• Aim of the exercise: The answer is to be an exact copy of the lines below running from the line with "agenda for new" down to the line with "in the code, these are: (35, 790, 101, 798)", both ends included, and nothing more.

*** Data extracts ***

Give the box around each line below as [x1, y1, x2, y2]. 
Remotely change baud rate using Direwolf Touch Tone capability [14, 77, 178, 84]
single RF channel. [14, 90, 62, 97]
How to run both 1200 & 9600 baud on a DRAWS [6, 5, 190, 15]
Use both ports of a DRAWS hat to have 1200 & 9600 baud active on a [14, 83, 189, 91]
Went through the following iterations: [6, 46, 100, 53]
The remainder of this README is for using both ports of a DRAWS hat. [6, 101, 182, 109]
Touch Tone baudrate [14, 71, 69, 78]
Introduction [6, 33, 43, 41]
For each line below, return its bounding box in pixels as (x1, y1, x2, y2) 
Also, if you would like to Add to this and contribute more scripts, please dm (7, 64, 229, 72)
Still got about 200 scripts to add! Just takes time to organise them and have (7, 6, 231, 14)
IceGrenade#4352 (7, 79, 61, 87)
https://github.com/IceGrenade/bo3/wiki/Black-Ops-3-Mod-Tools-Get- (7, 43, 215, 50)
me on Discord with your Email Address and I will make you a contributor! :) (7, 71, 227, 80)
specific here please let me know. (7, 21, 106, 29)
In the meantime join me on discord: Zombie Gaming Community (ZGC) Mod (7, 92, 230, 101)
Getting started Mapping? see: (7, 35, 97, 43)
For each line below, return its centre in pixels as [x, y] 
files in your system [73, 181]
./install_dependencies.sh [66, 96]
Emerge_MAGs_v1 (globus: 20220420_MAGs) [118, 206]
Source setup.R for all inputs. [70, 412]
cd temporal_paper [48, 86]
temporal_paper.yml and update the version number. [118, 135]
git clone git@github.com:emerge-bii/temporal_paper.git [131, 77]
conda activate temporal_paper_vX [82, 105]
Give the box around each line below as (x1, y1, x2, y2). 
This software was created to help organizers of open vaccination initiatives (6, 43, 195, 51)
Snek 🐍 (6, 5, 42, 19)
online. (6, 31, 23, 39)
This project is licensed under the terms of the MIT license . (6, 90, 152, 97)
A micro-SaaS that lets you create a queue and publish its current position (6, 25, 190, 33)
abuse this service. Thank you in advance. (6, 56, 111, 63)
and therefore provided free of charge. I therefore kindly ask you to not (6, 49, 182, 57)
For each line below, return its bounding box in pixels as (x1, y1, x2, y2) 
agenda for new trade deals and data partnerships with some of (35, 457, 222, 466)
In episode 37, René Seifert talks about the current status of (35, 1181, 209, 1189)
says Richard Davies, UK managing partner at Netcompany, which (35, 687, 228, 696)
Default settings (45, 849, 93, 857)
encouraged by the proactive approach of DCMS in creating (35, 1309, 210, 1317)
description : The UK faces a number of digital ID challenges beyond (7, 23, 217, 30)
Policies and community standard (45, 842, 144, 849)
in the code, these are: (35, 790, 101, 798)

*** End of Data extracts ***
*** Data extracts ***

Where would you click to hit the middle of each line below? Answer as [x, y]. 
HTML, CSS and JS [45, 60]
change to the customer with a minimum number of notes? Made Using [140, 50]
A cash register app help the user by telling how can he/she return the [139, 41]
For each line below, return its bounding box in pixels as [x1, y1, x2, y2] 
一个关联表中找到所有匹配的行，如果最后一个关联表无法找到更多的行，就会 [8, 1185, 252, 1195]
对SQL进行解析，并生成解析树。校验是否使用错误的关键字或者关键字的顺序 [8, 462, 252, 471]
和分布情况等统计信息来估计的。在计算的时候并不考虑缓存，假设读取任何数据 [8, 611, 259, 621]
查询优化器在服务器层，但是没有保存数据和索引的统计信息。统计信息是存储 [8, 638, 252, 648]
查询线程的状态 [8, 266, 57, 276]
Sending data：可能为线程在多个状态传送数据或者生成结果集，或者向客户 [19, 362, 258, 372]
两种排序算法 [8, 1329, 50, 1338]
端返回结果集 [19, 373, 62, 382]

*** End of Data extracts ***

• Solution to this exercise:
agenda for new trade deals and data partnerships with some of (35, 457, 222, 466)
In episode 37, René Seifert talks about the current status of (35, 1181, 209, 1189)
says Richard Davies, UK managing partner at Netcompany, which (35, 687, 228, 696)
Default settings (45, 849, 93, 857)
encouraged by the proactive approach of DCMS in creating (35, 1309, 210, 1317)
description : The UK faces a number of digital ID challenges beyond (7, 23, 217, 30)
Policies and community standard (45, 842, 144, 849)
in the code, these are: (35, 790, 101, 798)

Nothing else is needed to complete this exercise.